[[ Dataset records open ]]
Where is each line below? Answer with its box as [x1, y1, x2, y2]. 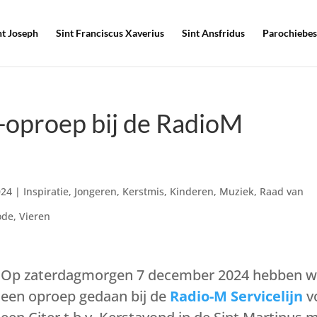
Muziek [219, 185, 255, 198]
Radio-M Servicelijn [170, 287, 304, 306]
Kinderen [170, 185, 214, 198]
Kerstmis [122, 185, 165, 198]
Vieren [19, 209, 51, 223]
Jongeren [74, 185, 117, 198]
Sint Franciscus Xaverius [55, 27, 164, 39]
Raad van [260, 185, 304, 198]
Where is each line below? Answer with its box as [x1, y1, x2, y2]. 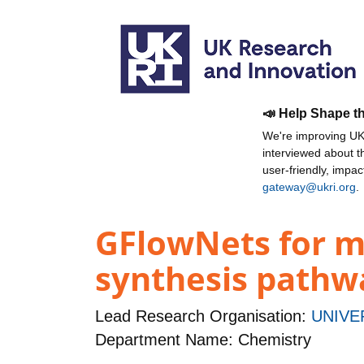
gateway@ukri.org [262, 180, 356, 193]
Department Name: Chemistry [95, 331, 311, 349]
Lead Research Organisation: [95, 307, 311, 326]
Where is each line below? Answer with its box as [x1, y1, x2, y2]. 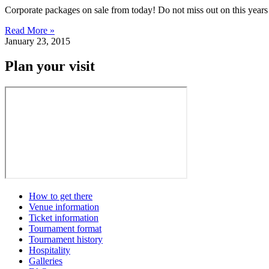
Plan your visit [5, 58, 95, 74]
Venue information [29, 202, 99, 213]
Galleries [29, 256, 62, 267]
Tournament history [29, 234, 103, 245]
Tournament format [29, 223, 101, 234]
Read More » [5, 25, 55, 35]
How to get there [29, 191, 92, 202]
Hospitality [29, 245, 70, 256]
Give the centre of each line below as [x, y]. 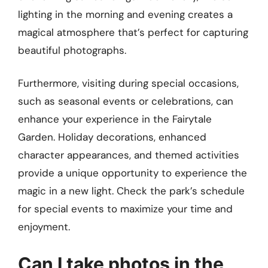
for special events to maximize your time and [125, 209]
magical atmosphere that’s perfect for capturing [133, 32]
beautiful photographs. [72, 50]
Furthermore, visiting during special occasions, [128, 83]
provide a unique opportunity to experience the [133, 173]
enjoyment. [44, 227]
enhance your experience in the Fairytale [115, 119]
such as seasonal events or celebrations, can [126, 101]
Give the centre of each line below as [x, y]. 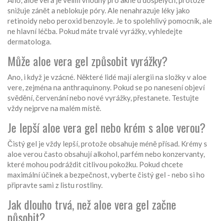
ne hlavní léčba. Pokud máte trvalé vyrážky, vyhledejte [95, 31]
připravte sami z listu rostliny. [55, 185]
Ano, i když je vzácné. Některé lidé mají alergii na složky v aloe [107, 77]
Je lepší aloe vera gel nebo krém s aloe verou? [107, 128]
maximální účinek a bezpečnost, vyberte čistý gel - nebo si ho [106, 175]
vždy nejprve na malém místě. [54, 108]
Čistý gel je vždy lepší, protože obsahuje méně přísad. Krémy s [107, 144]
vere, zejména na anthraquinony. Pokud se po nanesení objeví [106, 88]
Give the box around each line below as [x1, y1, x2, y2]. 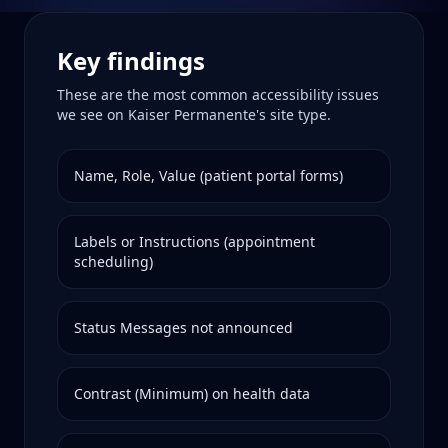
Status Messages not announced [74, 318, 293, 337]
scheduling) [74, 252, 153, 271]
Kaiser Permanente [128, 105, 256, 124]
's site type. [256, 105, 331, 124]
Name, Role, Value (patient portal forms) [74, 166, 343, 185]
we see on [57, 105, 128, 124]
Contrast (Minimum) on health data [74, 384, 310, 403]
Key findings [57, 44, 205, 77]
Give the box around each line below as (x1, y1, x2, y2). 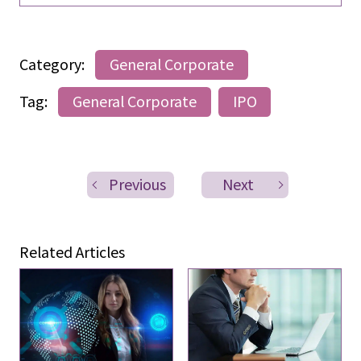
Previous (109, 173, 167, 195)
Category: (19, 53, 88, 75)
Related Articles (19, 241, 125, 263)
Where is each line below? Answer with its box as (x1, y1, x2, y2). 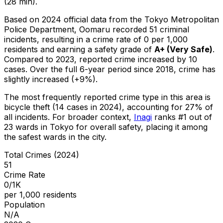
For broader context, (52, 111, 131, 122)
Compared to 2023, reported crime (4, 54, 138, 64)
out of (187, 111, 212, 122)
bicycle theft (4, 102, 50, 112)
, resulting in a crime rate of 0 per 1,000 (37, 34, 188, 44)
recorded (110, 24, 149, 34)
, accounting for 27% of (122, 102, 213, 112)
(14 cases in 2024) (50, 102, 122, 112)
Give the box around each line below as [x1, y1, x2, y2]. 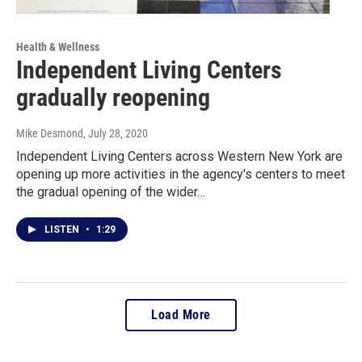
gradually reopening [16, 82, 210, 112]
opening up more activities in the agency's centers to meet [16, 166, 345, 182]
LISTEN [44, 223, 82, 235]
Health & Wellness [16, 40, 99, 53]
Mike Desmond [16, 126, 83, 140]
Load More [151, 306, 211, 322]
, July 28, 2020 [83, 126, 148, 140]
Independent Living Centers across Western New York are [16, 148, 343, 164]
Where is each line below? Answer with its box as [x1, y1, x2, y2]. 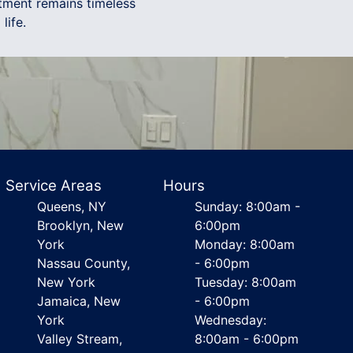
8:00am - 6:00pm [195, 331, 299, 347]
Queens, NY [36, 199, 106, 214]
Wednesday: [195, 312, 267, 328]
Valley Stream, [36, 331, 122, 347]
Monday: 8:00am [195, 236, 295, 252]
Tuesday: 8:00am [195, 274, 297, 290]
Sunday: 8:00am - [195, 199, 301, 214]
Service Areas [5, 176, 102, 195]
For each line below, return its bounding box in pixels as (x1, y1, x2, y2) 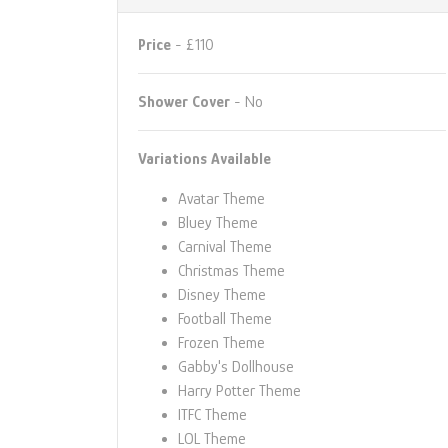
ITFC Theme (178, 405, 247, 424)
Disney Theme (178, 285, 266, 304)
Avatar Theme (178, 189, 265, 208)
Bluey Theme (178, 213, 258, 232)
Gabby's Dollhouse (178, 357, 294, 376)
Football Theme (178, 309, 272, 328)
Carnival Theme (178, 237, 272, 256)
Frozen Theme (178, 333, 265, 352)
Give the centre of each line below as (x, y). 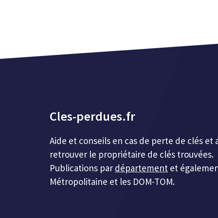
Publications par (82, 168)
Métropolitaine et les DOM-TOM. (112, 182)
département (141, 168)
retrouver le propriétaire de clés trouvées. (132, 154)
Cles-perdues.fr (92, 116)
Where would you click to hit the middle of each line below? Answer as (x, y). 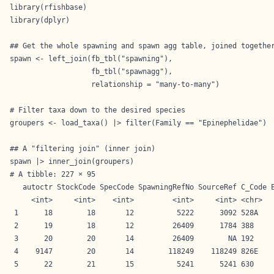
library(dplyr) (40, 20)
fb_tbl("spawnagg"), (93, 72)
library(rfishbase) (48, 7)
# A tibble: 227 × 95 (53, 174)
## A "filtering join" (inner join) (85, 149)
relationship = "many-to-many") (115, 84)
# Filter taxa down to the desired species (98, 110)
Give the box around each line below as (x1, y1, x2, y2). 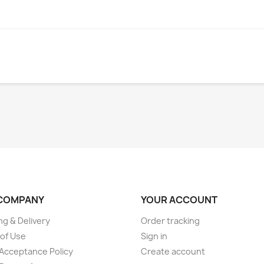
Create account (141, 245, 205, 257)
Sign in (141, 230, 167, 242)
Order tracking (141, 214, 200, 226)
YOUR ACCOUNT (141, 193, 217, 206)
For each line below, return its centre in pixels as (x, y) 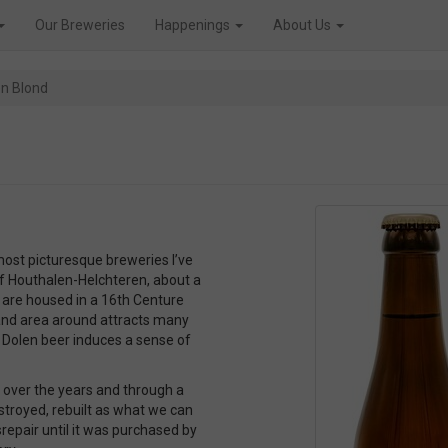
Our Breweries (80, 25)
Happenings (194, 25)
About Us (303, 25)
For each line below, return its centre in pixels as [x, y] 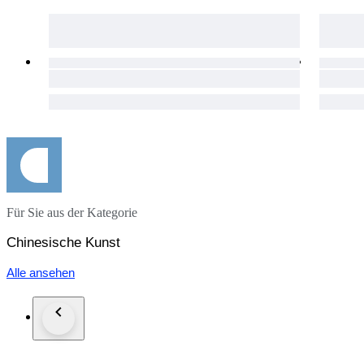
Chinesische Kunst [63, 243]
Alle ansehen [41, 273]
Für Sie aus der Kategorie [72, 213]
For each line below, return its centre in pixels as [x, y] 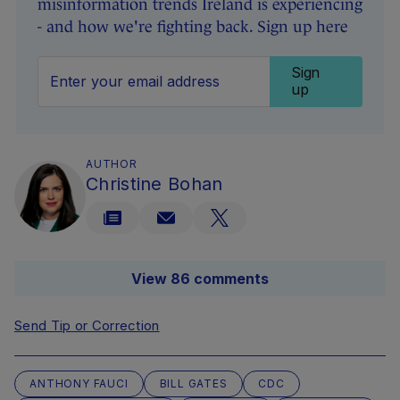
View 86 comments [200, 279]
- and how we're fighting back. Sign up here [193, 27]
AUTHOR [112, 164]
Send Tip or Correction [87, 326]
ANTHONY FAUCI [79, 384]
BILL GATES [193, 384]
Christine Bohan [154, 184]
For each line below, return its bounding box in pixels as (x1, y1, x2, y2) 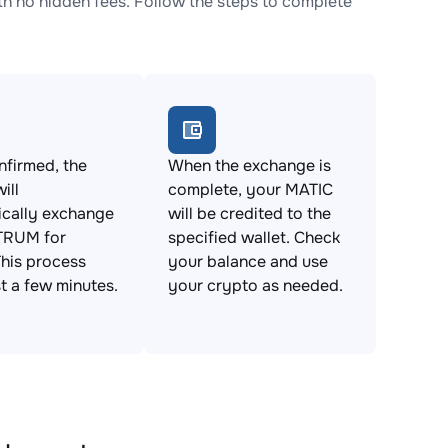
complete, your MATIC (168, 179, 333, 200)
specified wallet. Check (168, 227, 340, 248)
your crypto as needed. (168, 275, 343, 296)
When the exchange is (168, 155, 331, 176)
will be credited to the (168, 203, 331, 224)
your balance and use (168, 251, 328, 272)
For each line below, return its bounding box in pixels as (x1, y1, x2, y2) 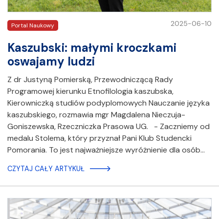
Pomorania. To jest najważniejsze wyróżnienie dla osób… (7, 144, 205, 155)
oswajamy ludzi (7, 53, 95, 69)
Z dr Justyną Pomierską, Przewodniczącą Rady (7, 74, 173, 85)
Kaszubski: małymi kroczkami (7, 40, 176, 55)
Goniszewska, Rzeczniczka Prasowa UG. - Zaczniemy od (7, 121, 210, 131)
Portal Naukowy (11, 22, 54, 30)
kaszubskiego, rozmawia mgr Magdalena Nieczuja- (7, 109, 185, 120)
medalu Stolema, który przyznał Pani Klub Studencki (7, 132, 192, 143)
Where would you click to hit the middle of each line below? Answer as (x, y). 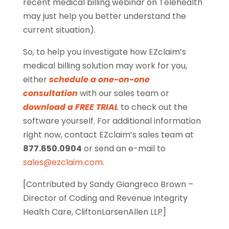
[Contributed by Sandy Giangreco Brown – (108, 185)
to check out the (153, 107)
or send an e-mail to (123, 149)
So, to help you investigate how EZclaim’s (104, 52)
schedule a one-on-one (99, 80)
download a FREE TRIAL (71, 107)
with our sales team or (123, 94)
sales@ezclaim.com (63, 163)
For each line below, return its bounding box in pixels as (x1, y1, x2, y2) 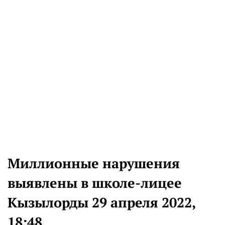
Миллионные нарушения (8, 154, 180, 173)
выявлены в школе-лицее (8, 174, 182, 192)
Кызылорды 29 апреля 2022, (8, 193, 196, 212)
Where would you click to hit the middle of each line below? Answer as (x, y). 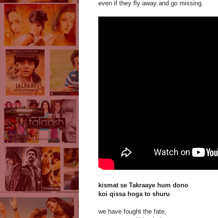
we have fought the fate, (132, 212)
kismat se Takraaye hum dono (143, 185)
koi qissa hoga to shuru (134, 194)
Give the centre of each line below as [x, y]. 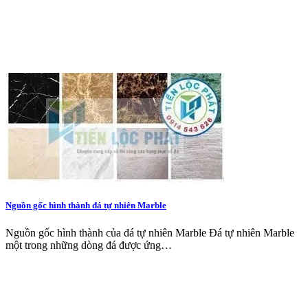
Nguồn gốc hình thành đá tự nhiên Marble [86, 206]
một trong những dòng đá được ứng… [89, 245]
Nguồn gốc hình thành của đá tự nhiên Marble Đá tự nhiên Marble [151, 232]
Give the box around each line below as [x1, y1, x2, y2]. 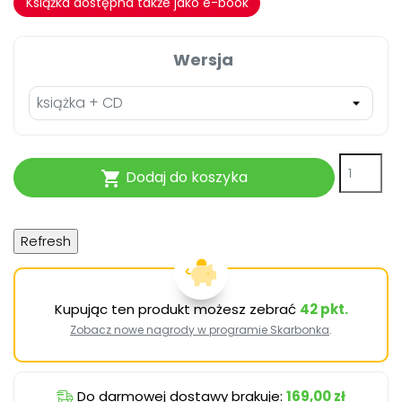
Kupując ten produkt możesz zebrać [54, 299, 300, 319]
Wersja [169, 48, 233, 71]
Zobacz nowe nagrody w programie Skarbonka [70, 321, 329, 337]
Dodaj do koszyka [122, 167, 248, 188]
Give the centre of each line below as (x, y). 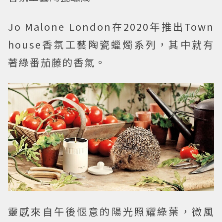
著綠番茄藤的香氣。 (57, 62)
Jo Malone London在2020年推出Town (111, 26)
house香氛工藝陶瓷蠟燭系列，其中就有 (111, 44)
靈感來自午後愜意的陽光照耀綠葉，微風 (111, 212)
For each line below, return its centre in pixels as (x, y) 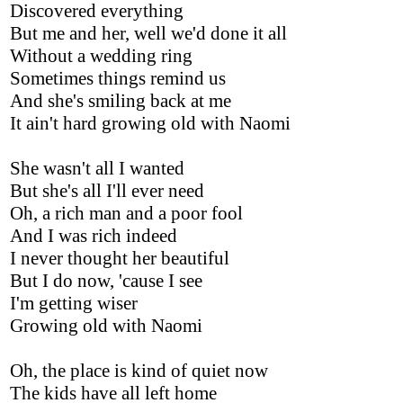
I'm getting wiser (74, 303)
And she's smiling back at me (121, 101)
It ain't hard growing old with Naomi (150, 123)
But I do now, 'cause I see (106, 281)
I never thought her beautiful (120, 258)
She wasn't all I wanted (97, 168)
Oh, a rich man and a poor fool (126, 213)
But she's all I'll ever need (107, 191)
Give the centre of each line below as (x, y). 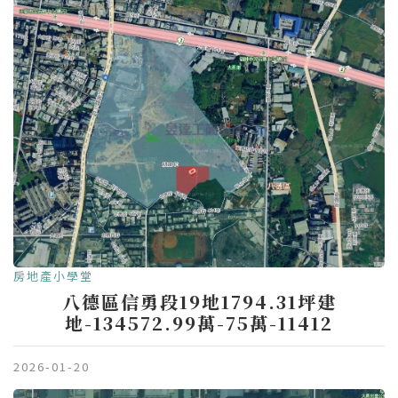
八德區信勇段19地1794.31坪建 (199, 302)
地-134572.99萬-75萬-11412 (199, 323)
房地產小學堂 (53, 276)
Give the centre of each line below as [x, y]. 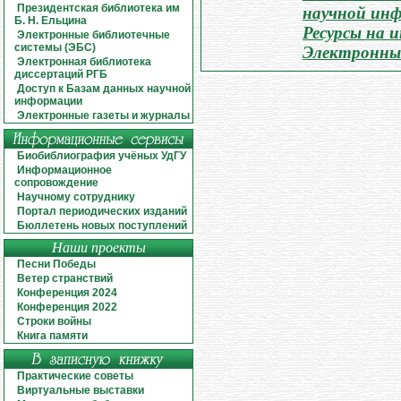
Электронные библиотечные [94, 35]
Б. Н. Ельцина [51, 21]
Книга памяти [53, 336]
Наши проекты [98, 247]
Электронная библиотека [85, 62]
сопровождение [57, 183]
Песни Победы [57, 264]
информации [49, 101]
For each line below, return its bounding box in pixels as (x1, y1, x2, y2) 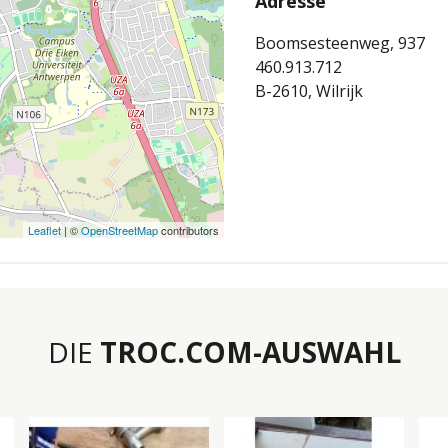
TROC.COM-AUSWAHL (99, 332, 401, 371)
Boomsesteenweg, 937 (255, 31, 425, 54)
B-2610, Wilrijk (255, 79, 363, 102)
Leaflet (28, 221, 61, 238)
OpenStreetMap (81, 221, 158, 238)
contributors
[[ Dataset records closed ]]
Task = Determine how many lines in the listing above contain the word "hình". Provide that figure only.

Answer space = 2